#### What is required
How do the lines below between the ones holding "BPEs and error" and "Enter a name", inclusive, read? Give them again exactly, with no other lines.

#### Provided data
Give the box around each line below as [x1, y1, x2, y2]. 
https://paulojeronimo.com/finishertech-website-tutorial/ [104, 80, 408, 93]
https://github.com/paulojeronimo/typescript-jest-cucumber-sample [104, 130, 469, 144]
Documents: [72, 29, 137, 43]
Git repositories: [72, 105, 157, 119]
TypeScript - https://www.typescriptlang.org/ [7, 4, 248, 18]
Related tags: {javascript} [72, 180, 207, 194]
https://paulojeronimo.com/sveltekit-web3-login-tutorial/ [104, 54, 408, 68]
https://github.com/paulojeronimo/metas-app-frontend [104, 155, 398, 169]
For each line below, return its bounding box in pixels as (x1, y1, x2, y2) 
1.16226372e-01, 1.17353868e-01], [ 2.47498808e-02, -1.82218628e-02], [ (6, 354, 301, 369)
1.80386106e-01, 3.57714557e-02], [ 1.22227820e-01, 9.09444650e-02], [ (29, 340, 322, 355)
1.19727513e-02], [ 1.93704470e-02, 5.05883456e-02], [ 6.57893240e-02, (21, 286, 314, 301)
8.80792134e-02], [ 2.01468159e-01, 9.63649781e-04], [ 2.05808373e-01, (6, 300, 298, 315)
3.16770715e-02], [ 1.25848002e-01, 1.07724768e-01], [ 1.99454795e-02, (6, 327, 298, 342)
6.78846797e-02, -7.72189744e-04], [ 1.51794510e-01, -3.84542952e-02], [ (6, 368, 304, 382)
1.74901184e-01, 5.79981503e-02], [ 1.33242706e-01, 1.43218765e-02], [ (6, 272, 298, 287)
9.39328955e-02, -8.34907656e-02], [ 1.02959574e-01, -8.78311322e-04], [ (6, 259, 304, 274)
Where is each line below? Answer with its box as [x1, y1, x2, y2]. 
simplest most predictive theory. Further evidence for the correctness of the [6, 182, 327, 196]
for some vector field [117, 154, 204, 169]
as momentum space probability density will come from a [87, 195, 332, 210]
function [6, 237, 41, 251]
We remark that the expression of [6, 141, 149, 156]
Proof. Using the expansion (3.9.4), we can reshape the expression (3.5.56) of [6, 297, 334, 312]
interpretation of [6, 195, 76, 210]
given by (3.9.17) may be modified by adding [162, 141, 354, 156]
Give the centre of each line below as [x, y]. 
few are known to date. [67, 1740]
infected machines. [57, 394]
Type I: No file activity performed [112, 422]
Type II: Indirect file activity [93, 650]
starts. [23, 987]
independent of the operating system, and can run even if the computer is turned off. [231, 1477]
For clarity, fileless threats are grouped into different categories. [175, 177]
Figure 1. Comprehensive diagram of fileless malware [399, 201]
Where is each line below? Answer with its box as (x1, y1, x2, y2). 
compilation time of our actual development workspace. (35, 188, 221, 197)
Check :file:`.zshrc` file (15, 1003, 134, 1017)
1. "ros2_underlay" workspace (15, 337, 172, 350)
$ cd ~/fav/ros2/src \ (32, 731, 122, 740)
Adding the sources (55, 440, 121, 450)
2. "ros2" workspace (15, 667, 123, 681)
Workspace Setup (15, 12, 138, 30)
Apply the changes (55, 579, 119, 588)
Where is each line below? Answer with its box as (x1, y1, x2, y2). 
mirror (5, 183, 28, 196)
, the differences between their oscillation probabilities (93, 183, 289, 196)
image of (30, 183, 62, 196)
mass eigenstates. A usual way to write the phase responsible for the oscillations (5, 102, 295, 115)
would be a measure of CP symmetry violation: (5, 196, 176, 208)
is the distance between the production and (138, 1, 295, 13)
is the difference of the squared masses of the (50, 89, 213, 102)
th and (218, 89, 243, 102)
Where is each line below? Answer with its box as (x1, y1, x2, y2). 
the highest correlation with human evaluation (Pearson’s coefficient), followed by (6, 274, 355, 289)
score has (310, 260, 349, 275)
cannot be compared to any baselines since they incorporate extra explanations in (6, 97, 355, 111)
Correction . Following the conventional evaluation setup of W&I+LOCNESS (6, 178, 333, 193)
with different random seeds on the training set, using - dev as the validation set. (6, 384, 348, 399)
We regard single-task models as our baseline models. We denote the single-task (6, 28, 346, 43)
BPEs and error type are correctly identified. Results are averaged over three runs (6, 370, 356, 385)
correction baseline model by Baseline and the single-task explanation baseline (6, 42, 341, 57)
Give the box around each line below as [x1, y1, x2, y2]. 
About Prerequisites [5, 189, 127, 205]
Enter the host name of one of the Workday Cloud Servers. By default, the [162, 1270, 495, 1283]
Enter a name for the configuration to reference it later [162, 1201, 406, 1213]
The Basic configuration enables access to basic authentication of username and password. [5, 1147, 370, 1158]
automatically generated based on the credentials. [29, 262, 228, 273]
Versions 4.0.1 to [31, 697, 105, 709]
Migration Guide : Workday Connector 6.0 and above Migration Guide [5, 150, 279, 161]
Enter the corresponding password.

#### Response area
BPEs and error type are correctly identified. Results are averaged over three runs (6, 370, 356, 385)
correction baseline model by Baseline and the single-task explanation baseline (6, 42, 341, 57)
Give the box around each line below as [x1, y1, x2, y2]. 
About Prerequisites [5, 189, 127, 205]
Enter the host name of one of the Workday Cloud Servers. By default, the [162, 1270, 495, 1283]
Enter a name for the configuration to reference it later [162, 1201, 406, 1213]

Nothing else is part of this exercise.